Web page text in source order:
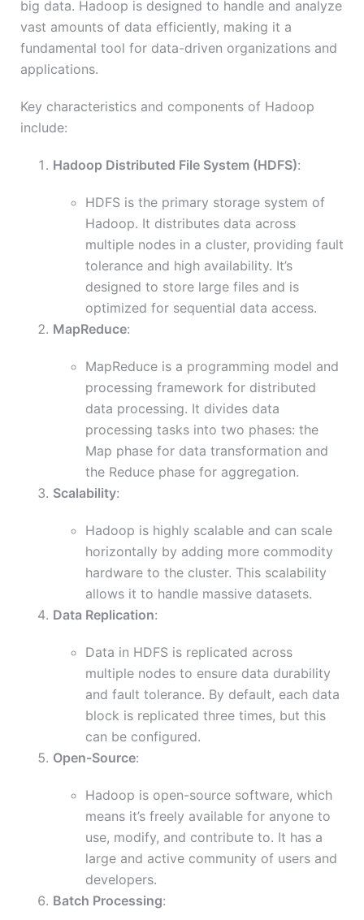
big data. Hadoop is designed to handle and analyze
vast amounts of data efficiently, making it a
fundamental tool for data-driven organizations and
applications.
Key characteristics and components of Hadoop
include:
Hadoop Distributed File System (HDFS):
HDFS is the primary storage system of
Hadoop. It distributes data across
multiple nodes in a cluster, providing fault
tolerance and high availability. It’s
designed to store large files and is
optimized for sequential data access.
MapReduce:
MapReduce is a programming model and
processing framework for distributed
data processing. It divides data
processing tasks into two phases: the
Map phase for data transformation and
the Reduce phase for aggregation.
Scalability:
Hadoop is highly scalable and can scale
horizontally by adding more commodity
hardware to the cluster. This scalability
allows it to handle massive datasets.
Data Replication:
Data in HDFS is replicated across
multiple nodes to ensure data durability
and fault tolerance. By default, each data
block is replicated three times, but this
can be configured.
Open-Source:
Hadoop is open-source software, which
means it’s freely available for anyone to
use, modify, and contribute to. It has a
large and active community of users and
developers.
Batch Processing:
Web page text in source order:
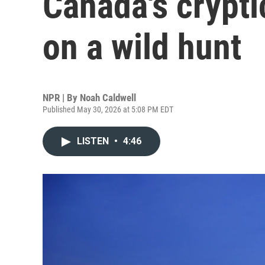
on a wild hunt
NPR | By Noah Caldwell
Published May 30, 2026 at 5:08 PM EDT
LISTEN • 4:46
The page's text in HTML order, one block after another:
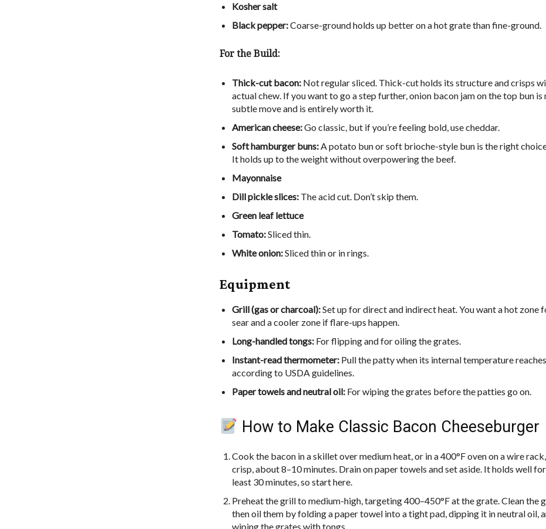
Kosher salt
Black pepper:Coarse-ground holds up better on a hot grate than fine-ground.
For the Build:
Thick-cut bacon: Not regular sliced. Thick-cut holds its structure and crisps
actual chew. If you want to go a step further, onion bacon jam on the top bun is
subtle move and is entirely worth it.
American cheese:Go classic, but if you’re feeling bold, use cheddar.
Soft hamburger buns:A potato bun or soft brioche-style bun is the right
It holds up to the weight without overpowering the beef.
Mayonnaise
Dill pickle slices: The acid cut. Don’t skip them.
Green leaf lettuce
Tomato:Sliced thin.
White onion:Sliced thin or in rings.
Equipment
Grill (gas or charcoal):Set up for direct and indirect heat. You want a hot zone
sear and a cooler zone if flare-ups happen.
Long-handled tongs: For flipping and for oiling the grates.
Instant-read thermometer: Pull the patty when its internal temperature
according to USDA guidelines.
Paper towels and neutral oil: For wiping the grates before the patties go on.
How to Make Classic Bacon Cheeseburger
Cook the bacon in a skillet over medium heat, or in a 400°F oven on a wire
crisp, about 8–10 minutes. Drain on paper towels and set aside. It holds well
least 30 minutes, so start here.
Preheat the grill to medium-high, targeting 400–450°F at the grate. Clean the
then oil them by folding a paper towel into a tight pad, dipping it in neutral oil,
wiping the grates with tongs.
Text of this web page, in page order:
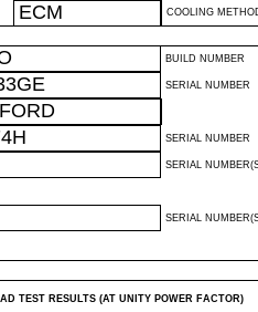
ECM COOLING
BUILD NUMBER
SERIAL NUMBER
SERIAL NUMBER
SERIAL
SERIAL
TEST RESULTS (AT UNITY POWER FACTOR)
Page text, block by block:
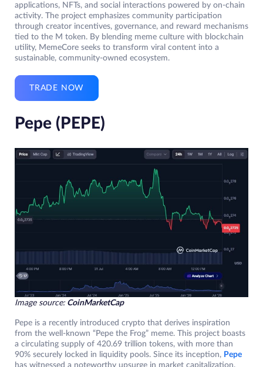
applications, NFTs, and social interactions powered by on-chain
activity. The project emphasizes community participation
through creator incentives, governance, and reward mechanisms
tied to the M token. By blending meme culture with blockchain
utility, MemeCore seeks to transform viral content into a
sustainable, community-owned ecosystem.
TRADE NOW
Pepe (PEPE)
Image source: CoinMarketCap
Pepe is a recently introduced crypto that derives inspiration
from the well-known “Pepe the Frog” meme. This project boasts
a circulating supply of 420.69 trillion tokens, with more than
90% securely locked in liquidity pools. Since its inception, Pepe
has witnessed a noteworthy upsurge in market capitalization.
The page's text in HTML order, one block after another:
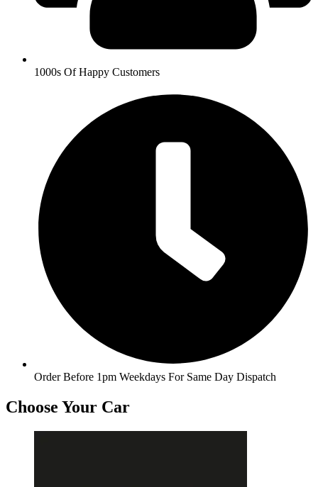
1000s Of Happy Customers
Order Before 1pm Weekdays For Same Day Dispatch
Choose Your Car
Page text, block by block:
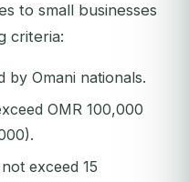
to small businesses
criteria:
by Omani nationals.
OMR 100,000
exceed 15
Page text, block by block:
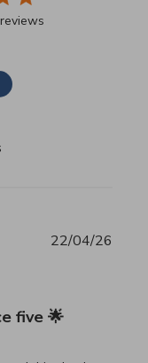
five 🌟
22/04/26
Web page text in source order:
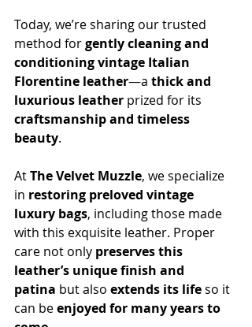
Today, we’re sharing our trusted
method for gently cleaning and
conditioning vintage Italian
Florentine leather—a thick and
luxurious leather prized for its
craftsmanship and timeless
beauty.
At The Velvet Muzzle, we specialize
in restoring preloved vintage
luxury bags, including those made
with this exquisite leather. Proper
care not only preserves this
leather’s unique finish and
patina but also extends its life so it
can be enjoyed for many years to
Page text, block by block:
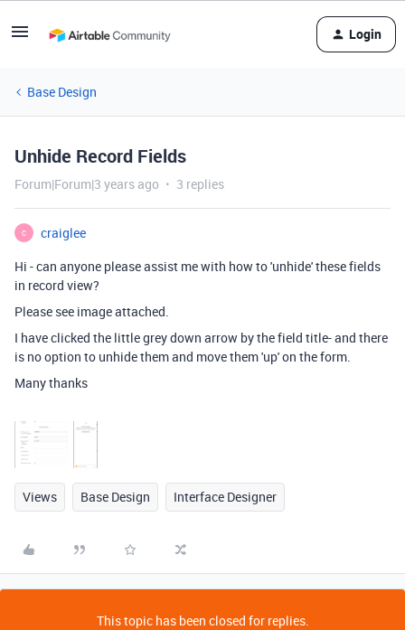
Login
Base Design
Unhide Record Fields
Forum|Forum|3 years ago 3 replies
C
craiglee
Hi - can anyone please assist me with how to 'unhide' these fields
in record view?
Please see image attached.
I have clicked the little grey down arrow by the field title- and there
is no option to unhide them and move them 'up' on the form.
Many thanks
Views Base Design Interface Designer
This topic has been closed for replies.
============
WORK TASK:
Copy whichever lines in the listing above contain the word "minutes".

YOUR SOLUTION:
crisp, about 8–10 minutes. Drain on paper towels and set aside. It holds well
least 30 minutes, so start here.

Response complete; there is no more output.